Burun aynı zamanda solunum olaylarının bir bölümünün gerçekleştiği alan olarak dikkat çekmektedir. Öyle ki bu iş uğruna solunum yollarını döşeyen epitelyum hücrelerinin üst yüzeylerinde yer alan kinosilyumlar sürekli dalgalanma hareketleri ile içeri giren toz taneciklerini dışarı atmak için canhıraş çalışmaktalar. Tüm bu fıtri önlemlere rağmen bir türlü nezle türü salgınlıklardan kurtulamayız. Çünkü grip genelde teneffüs yoluyla aldığımız bir virüs aracılığıyla gerçekleşen bir hastalık olarak karşımıza çıkmakta. Hatta minicik rutubet damlaları bile soğuk algınlığına yol açan virüslerin binek taşları olabiliyor. Şayet vücudumuz direncini yitirmişse bu binek taşları her soluk alıp verdiğimizde hemen faaliyete geçip soğuk algınlığı diyebileceğimiz grip kaynaklı bir hastalığa yol açabilmektedir. Böylece küçücük gördüğümüz virüsler bizlere acziyetimizi hatırlatır. Derken hapşırırken (aksırırken) Elhamdulillah (Allah'a şükürler olsun) diyerek Allah’a şükreder, karşımızdaki buna cevaben Yerhamükellah (Allah size rahmet ve merhamet eylesin) der ve en nihayet Yehdina veyahdikümüllah diyerek karşılıklı birbirimize sıhhat ve afiyet dilemiş oluruz. Aslında aksırırken aynı zamanda burnumuzun hava giren kısmında biriken bakterileri de dışarı atmış oluyoruz. Dolayısıyla çok şükretmemiz gerekiyor. Hatta sadece şükretmekle kalmayıp, bu arada hapşırırken adap-usul gereği ağzımızı kapatmalı ki etrafa zarar verilmemiş olsun.

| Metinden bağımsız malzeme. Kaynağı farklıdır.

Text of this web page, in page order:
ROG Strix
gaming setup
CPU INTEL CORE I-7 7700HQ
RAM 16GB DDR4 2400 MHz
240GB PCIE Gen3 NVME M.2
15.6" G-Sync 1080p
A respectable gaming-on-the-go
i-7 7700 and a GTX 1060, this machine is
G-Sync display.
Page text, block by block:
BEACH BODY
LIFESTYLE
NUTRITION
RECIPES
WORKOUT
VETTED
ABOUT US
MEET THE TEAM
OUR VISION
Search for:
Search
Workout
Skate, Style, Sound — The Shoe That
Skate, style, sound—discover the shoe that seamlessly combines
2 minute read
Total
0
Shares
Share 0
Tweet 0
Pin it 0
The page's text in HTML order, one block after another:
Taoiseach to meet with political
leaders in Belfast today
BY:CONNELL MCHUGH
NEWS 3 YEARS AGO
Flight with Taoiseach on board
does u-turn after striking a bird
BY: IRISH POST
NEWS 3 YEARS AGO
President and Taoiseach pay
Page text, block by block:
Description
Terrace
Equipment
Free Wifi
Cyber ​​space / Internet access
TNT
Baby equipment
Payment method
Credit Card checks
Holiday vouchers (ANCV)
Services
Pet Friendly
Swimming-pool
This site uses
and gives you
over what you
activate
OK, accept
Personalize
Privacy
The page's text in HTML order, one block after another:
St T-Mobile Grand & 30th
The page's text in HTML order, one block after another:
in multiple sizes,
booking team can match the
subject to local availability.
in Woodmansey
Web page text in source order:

Öyle hastalıklar var ki koku sayesinde teşhis edilebilmektedir. Tabii ki teşhis önemli, fakat teşhisten de en mühimi tedavidir. Maalesef Tıp dünyası gelinen nokta itibariyle kulak burun boğaz enfeksiyonlarına sebep olan virüs kaynaklı hastalıklar karşısında çoğu kez çaresiz kaldığını ilan etmiş durumdadır. Neyse ki Rabbül âleminin vücut şehrimizde bağışıklık sistemi kurması sayesinde, hasta olsak bile yeniden toparlanıp hayata devam edebiliyoruz. Şayet vücudumuzun immün sistemi çökmüşse ölüm kaçınılmaz olacaktır elbet. Zira virüslerin proteinlerden oluşan dışta bir zarı var ki, söz konusu zararlı proteinler kana karışarak bir anda bizi yatak döşek hasta edebiliyor. Neyse ki akyuvarlar duruma seyirci kalmamaktalar, onlar da bu taarruz karşısında zararlı proteinlere karşı alternatif proteinler diyebileceğimiz “bağışıklık cisimleri” üreterek bize destek olmaktadırlar. Böylece yeniden vücudumuz sıhhat kazanır. İşte akyuvarlar sayesinde bir başka zaman diliminde bir kez daha aynı tip virüs kana girse bile biliniz ki artık zararlı olamayacaktır. Çünkü düşman önceden teşhis edilmiş veya tanınmış durumdadır. Dolayısıyla önceden tanıdık bilinmesinden dolayı derhal imha edilirler. Bu yüzden Tıp dünyası vücudumuzdaki immun bağışıklık sisteminden yola çıkarak zayıflatılmış grip ve nezle türü mikroplar üretip birtakım aşı uygulamaları veya tedavi yöntemleri geliştirmişlerdir. Hâsılı kelam aşılanma yöntemi veya vücuda enjekte edilen zayıflatılmış mikropla bağışıklık kazanıp geçici veya uzun süreli birçok hastalıklara önlem almış oluruz.